*** Available data Section Begins ***

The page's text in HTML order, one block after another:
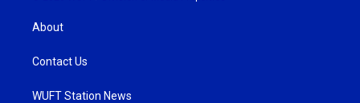
About
Contact Us
WUFT Station News
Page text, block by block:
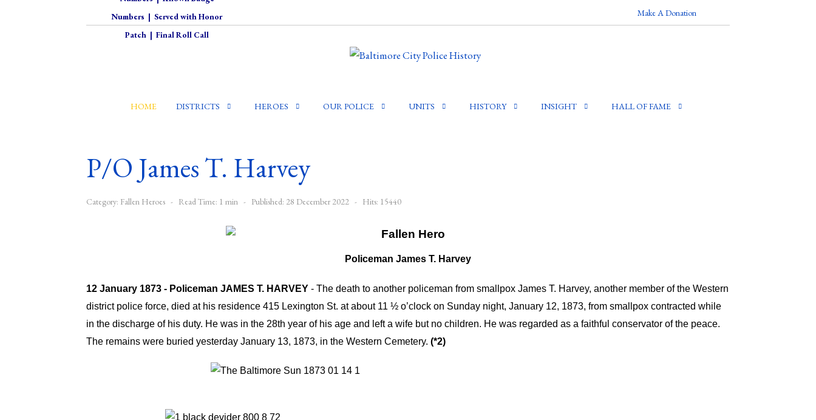
Numbers | Served with Honor
Patch| Final Roll Call
Make A Donation
HOME DISTRICTS HEROES OUR POLICE UNITS HISTORY INSIGHT HALL OF FAME
P/O James T. Harvey
Category: Fallen Heroes Read Time: 1 min Published: 28 December 2022 Hits: 15440
Policeman James T. Harvey
12 January 1873 - Policeman JAMES T. HARVEY - The death to another policeman from smallpox James T. Harvey, another member of the Western
district police force, died at his residence 415 Lexington St. at about 11 ½ o’clock on Sunday night, January 12, 1873, from smallpox contracted while
in the discharge of his duty. He was in the 28th year of his age and left a wife but no children. He was regarded as a faithful conservator of the peace.
The remains were buried yesterday January 13, 1873, in the Western Cemetery. (*2)
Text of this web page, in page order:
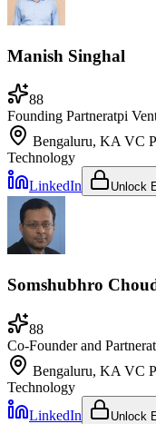
Manish Singhal
88
Founding Partneratpi
Bengaluru, KA VC
Technology
LinkedIn
Unlock
Somshubhro
88
Co-Founder and Partnerat
Bengaluru, KA VC
Technology
LinkedIn
Unlock
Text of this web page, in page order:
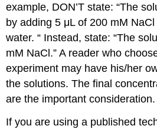
example, DON’T state: “The
by adding 5 μL of 200 mM
water. “ Instead, state: “The
mM NaCl.” A reader who
experiment may have his/her
the solutions. The final
are the important consideration.
If you are using a published
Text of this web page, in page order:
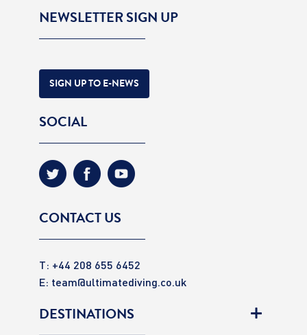
NEWSLETTER SIGN UP
SIGN UP TO E-NEWS
SOCIAL
CONTACT US
T: +44 208 655 6452
E: team@ultimatediving.co.uk
DESTINATIONS
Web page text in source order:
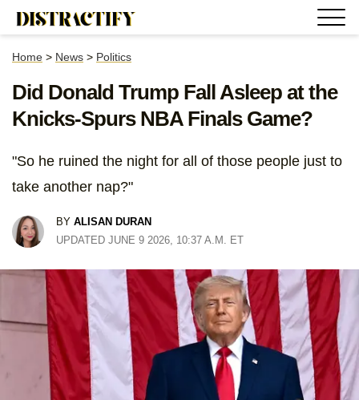
Home > News > Politics
Did Donald Trump Fall Asleep at the
Knicks-Spurs NBA Finals Game?
"So he ruined the night for all of those people just to
take another nap?"
BY ALISAN DURAN
UPDATED JUNE 9 2026, 10:37 A.M. ET
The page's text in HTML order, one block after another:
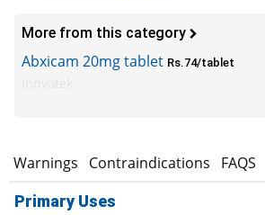
More from this category
Abxicam 20mg tablet Rs.74/tablet
Warnings Contraindications FAQS
Primary Uses
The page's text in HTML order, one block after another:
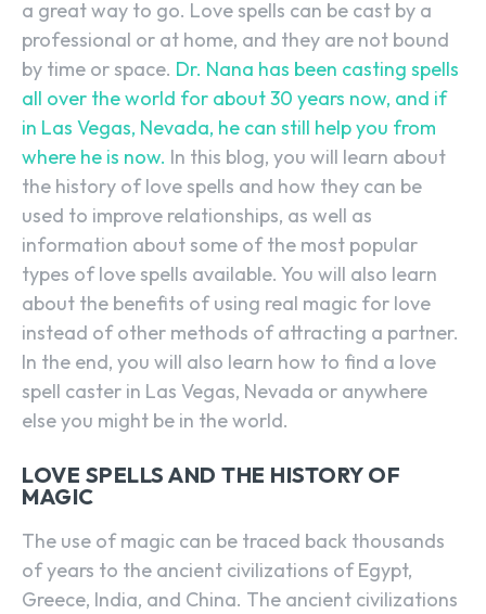
a great way to go. Love spells can be cast by a
professional or at home, and they are not bound
by time or space. Dr. Nana has been casting spells
all over the world for about 30 years now, and if
in Las Vegas, Nevada, he can still help you from
where he is now. In this blog, you will learn about
the history of love spells and how they can be
used to improve relationships, as well as
information about some of the most popular
types of love spells available. You will also learn
about the benefits of using real magic for love
instead of other methods of attracting a partner.
In the end, you will also learn how to find a love
spell caster in Las Vegas, Nevada or anywhere
else you might be in the world.
LOVE SPELLS AND THE HISTORY OF
MAGIC
The use of magic can be traced back thousands
of years to the ancient civilizations of Egypt,
Greece, India, and China. The ancient civilizations
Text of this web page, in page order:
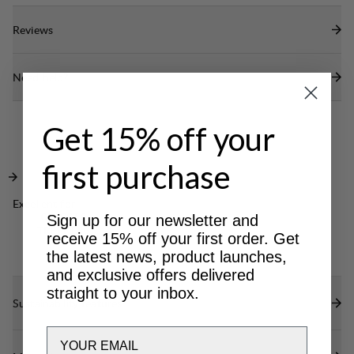
Reviews
Need help?
Excellent for
CLASSIC
TREKKING
Sustainability features
Get 15% off your
first purchase
Sign up for our newsletter and
receive 15% off your first order. Get
the latest news, product launches,
and exclusive offers delivered
straight to your inbox.
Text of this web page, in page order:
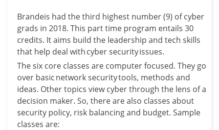
Brandeis had the third highest number (9) of cyber
grads in 2018. This part time program entails 30
credits. It aims build the leadership and tech skills
that help deal with cyber security issues.
The six core classes are computer focused. They go
over basic network security tools, methods and
ideas. Other topics view cyber through the lens of a
decision maker. So, there are also classes about
security policy, risk balancing and budget. Sample
classes are:
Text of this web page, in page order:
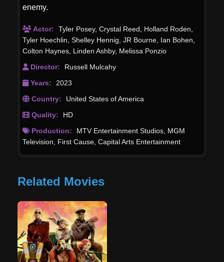
enemy.
Actor: Tyler Posey, Crystal Reed Holland Roden
Tyler Hoechlin Shelley Hennig JR Bourne Ian Bohen
Colton Haynes Linden Ashby, Melissa Ponzio
Director:
Russell Mulcahy
Years:
2023
Country:
United States of America
Quality:
HD
Production:
MTV Entertainment Studios MGM
Television
First Cause Capital Arts Entertainment
Related Movies
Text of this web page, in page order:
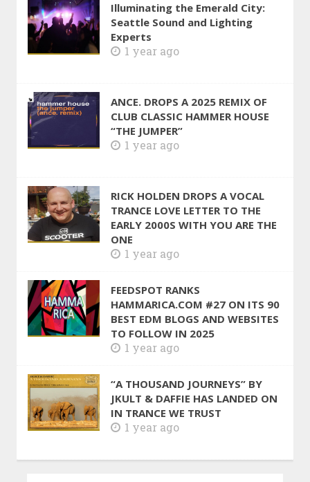
Illuminating the Emerald City:
Seattle Sound and Lighting
Experts
1 year ago
ANCE. DROPS A 2025 REMIX OF
CLUB CLASSIC HAMMER HOUSE
“THE JUMPER”
1 year ago
RICK HOLDEN DROPS A VOCAL
TRANCE LOVE LETTER TO THE
EARLY 2000S WITH YOU ARE THE
ONE
1 year ago
FEEDSPOT RANKS
HAMMARICA.COM #27 ON ITS 90
BEST EDM BLOGS AND WEBSITES
TO FOLLOW IN 2025
1 year ago
“A THOUSAND JOURNEYS” BY
JKULT & DAFFIE HAS LANDED ON
IN TRANCE WE TRUST
1 year ago
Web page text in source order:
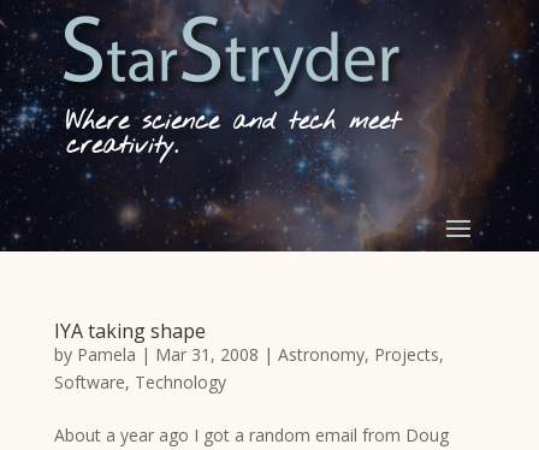
Where science and tech meet
creativity.
IYA taking shape
by Pamela | Mar 31, 2008 | Astronomy, Projects,
Software, Technology
About a year ago I got a random email from Doug
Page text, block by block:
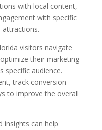
with local content,
with specific
attractions.
visitors navigate
their marketing
specific audience.
track conversion
to improve the overall
insights can help

*** Available data Section Ends ***

Work request:
Only one stretch of the entries above is needed: the lines from the one containing "ideas. Other topics" through the one containing "Actor: Tyler Posey, Crystal". Copy it exactly, without the pictures.

Solution below:
ideas. Other topics view cyber through the lens of a
decision maker. So, there are also classes about
security policy, risk balancing and budget. Sample
classes are:
Text of this web page, in page order:
enemy.
Actor: Tyler Posey, Crystal Reed Holland Roden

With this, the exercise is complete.